[Opening MATERIAL FOR THIS EXERCISE section]

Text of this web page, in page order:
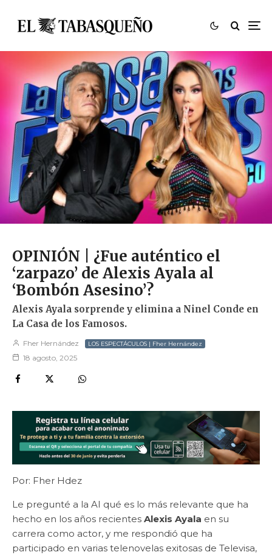
OPINIÓN | ¿Fue auténtico el
‘zarpazo’ de Alexis Ayala al
‘Bombón Asesino’?
Alexis Ayala sorprende y elimina a Ninel Conde en
La Casa de los Famosos.
Fher Hernández LOS ESPECTÁCULOS | Fher Hernández
18 agosto, 2025
Por: Fher Hdez
Le pregunté a la AI qué es lo más relevante que ha
hecho en los años recientes Alexis Ayala en su
carrera como actor, y me respondió que ha
participado en varias telenovelas exitosas de Televisa,
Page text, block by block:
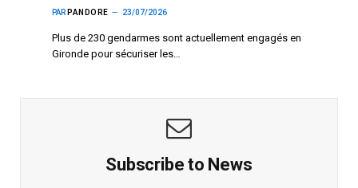
PAR PANDORE 23/07/2026
Plus de 230 gendarmes sont actuellement engagés en
Gironde pour sécuriser les…
Subscribe to News
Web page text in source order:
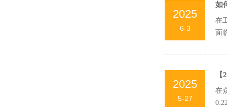
2025
6-3
如
在
面
2025
5-27
在
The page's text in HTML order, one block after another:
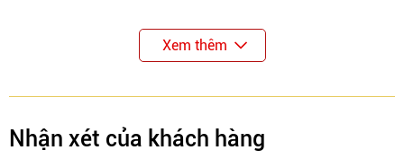
Xem thêm
Nhận xét của khách hàng
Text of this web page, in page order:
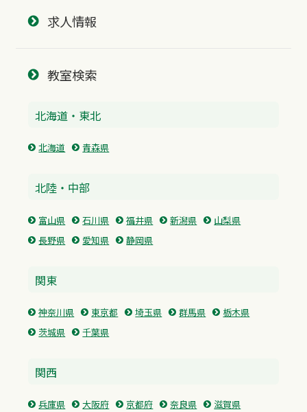
求人情報
教室検索
北海道・東北
北海道 青森県
北陸・中部
富山県 石川県 福井県 新潟県
山梨県
長野県
愛知県 静岡県
関東
神奈川県 東京都 埼玉県 群馬県
栃木県
茨城県
千葉県
関西
兵庫県 大阪府 京都府 奈良県
滋賀県
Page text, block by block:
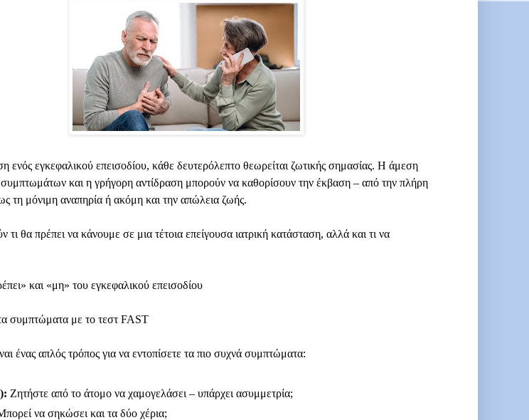
ενός εγκεφαλικού επεισοδίου, κάθε δευτερόλεπτο θεωρείται ζωτικής σημασίας. Η άμεση
και η γρήγορη αντίδραση μπορούν να καθορίσουν την έκβαση – από την πλήρη
τη μόνιμη αναπηρία ή ακόμη και την απώλεια ζωής.
τι θα πρέπει να κάνουμε σε μια τέτοια επείγουσα ιατρική κατάσταση, αλλά και τι να
και «μη» του εγκεφαλικού επεισοδίου
συμπτώματα με το τεστ FAST
ένας απλός τρόπος για να εντοπίσετε τα πιο συχνά συμπτώματα:
Ζητήστε από το άτομο να χαμογελάσει – υπάρχει ασυμμετρία;
να σηκώσει και τα δύο χέρια;
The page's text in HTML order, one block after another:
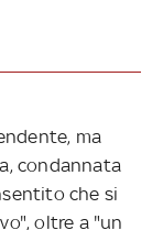
ma
condannata
che si
oltre a "un
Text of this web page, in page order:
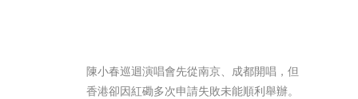
陳小春巡迴演唱會先從南京、成都開唱，但
香港卻因紅磡多次申請失敗未能順利舉辦。
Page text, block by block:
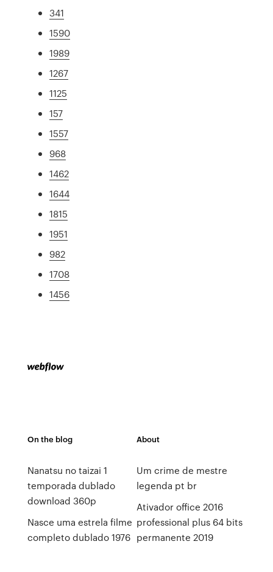
341
1590
1989
1267
1125
157
1557
968
1462
1644
1815
1951
982
1708
1456
On the blog
Nanatsu no taizai 1
temporada dublado
download 360p
Nasce uma estrela filme
completo dublado 1976
About
Um crime de mestre
legenda pt br
Ativador office 2016
professional plus 64 bits
permanente 2019
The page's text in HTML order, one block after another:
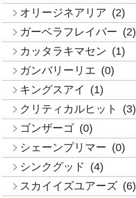
オリージネアリア (2)
ガーベラフレイバー (2)
カッタラキマセン (1)
ガンバリーリエ (0)
キングスアイ
(1)
クリティカルヒット
(3)
ゴンザーゴ (0)
シェーンプリマー (0)
シンクグッド (4)
スカイイズユアーズ (6)
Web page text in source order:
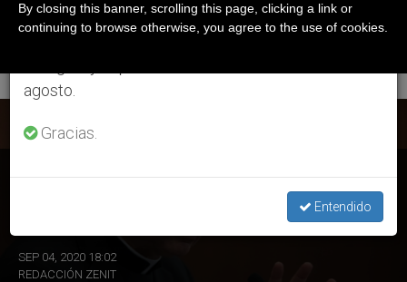
Humanitaria’
ÚLTIMAS NOTICIAS
Estados Unidos: Presidente del episcopado solicita colecta
SEP 04, 2020 18:02
REDACCIÓN ZENIT
agosto.
Gracias.
Entendido
By closing this banner, scrolling this page, clicking a link or
continuing to browse otherwise, you agree to the use of cookies.
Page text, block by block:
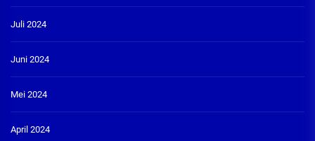
Juli 2024
Juni 2024
Mei 2024
April 2024
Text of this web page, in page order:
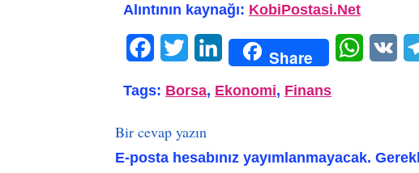
Alıntının kaynağı: KobiPostasi.Net
Facebook
Twitter LinkedInShare VK
Tags: Borsa, Ekonomi, Finans
Bir cevap yazın
E-posta hesabınız yayımlanmayacak.
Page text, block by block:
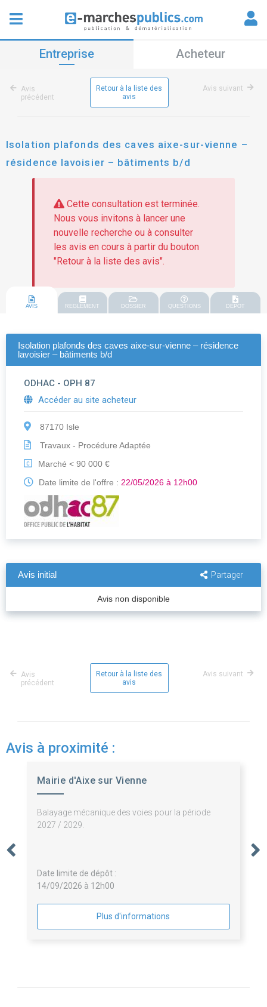
Entreprise Acheteur
Avis
précédent
Retour à la liste des
avis
Avis suivant
Isolation plafonds des caves aixe-sur-vienne –
résidence lavoisier – bâtiments b/d
Cette consultation est terminée.
Nous vous invitons à lancer une
nouvelle recherche ou à consulter
les avis en cours à partir du bouton
"Retour à la liste des avis".
AVIS REGLEMENT DOSSIER QUESTIONS DEPOT
Isolation plafonds des caves aixe-sur-vienne – résidence
lavoisier – bâtiments b/d
ODHAC - OPH 87
Accéder au site acheteur
87170 Isle
Travaux - Procédure Adaptée
€
Marché < 90 000 €
Date limite de l'offre : 22/05/2026 à 12h00
Avis initial Partager
Avis non disponible
Avis
précédent
Retour à la liste des
avis
Avis suivant
Avis à proximité :
Mairie d'Aixe sur Vienne
Balayage mécanique des voies pour la période
2027 / 2029.
Date limite de dépôt :
14/09/2026 à 12h00
Plus d'informations
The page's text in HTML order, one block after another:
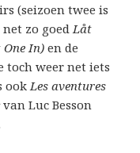
(seizoen twee is
net zo goedLåt
In) en de
toch weer net iets
ookLes aventures
van Luc Besson

[Closing MATERIAL FOR THIS EXERCISE section]

### WHAT THE EXERCISE ASKS
Search the entries for the word "Ayala", then gather every line that has it.

### SOLUTION
‘zarpazo’ de Alexis Ayala al
Alexis Ayala sorprende y elimina a Ninel Conde en
hecho en los años recientes Alexis Ayala en su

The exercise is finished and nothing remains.